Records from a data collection
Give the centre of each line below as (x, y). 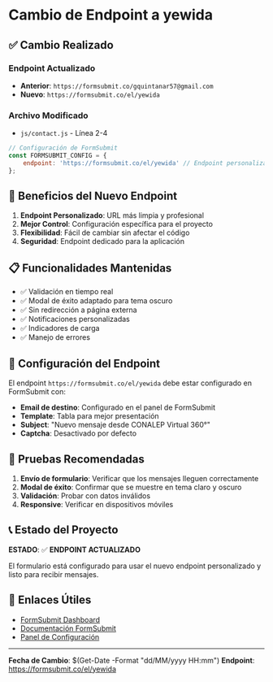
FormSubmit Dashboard (60, 619)
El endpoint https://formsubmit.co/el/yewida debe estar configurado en (130, 383)
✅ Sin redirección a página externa (78, 310)
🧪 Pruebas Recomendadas (76, 459)
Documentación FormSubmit (68, 628)
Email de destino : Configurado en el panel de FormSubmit (117, 407)
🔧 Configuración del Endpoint (84, 363)
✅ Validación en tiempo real (67, 292)
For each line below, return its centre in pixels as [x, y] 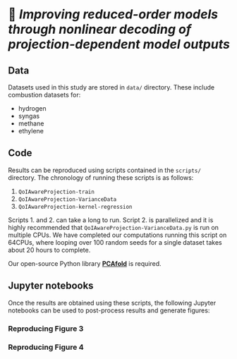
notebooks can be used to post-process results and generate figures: [109, 310]
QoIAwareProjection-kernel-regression [75, 207]
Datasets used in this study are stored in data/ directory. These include [111, 87]
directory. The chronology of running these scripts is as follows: [101, 177]
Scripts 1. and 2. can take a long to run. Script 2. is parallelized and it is [111, 220]
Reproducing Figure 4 [46, 347]
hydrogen [32, 108]
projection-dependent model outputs [119, 44]
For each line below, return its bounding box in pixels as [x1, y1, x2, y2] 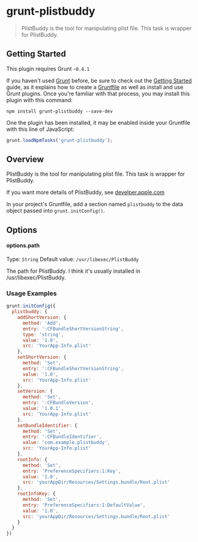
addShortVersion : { [17, 314, 67, 321]
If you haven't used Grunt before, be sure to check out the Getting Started [6, 76, 192, 84]
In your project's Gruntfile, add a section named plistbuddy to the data [6, 201, 183, 208]
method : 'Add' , [22, 320, 62, 326]
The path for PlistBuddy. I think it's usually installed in [6, 267, 141, 275]
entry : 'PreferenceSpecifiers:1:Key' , [22, 468, 121, 474]
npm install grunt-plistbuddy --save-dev [6, 108, 113, 114]
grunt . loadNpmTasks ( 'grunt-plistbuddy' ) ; [6, 137, 113, 143]

WHAT IS NEEDED: Could the data be reproduced exactly, with the pictures omitted?

EXERCISE SOLUTION:
Give the centre of each line below as (x, y). 
FormSubmit Dashboard (60, 619)
El endpoint https://formsubmit.co/el/yewida debe estar configurado en (130, 383)
✅ Sin redirección a página externa (78, 310)
🧪 Pruebas Recomendadas (76, 459)
Documentación FormSubmit (68, 628)
Email de destino : Configurado en el panel de FormSubmit (117, 407)
🔧 Configuración del Endpoint (84, 363)
✅ Validación en tiempo real (67, 292)
For each line below, return its centre in pixels as [x, y] 
notebooks can be used to post-process results and generate figures: [109, 310]
QoIAwareProjection-kernel-regression [75, 207]
Datasets used in this study are stored in data/ directory. These include [111, 87]
directory. The chronology of running these scripts is as follows: [101, 177]
Scripts 1. and 2. can take a long to run. Script 2. is parallelized and it is [111, 220]
Reproducing Figure 4 [46, 347]
hydrogen [32, 108]
projection-dependent model outputs [119, 44]
For each line below, return its bounding box in pixels as [x1, y1, x2, y2] 
addShortVersion : { [17, 314, 67, 321]
If you haven't used Grunt before, be sure to check out the Getting Started [6, 76, 192, 84]
In your project's Gruntfile, add a section named plistbuddy to the data [6, 201, 183, 208]
method : 'Add' , [22, 320, 62, 326]
The path for PlistBuddy. I think it's usually installed in [6, 267, 141, 275]
entry : 'PreferenceSpecifiers:1:Key' , [22, 468, 121, 474]
npm install grunt-plistbuddy --save-dev [6, 108, 113, 114]
grunt . loadNpmTasks ( 'grunt-plistbuddy' ) ; [6, 137, 113, 143]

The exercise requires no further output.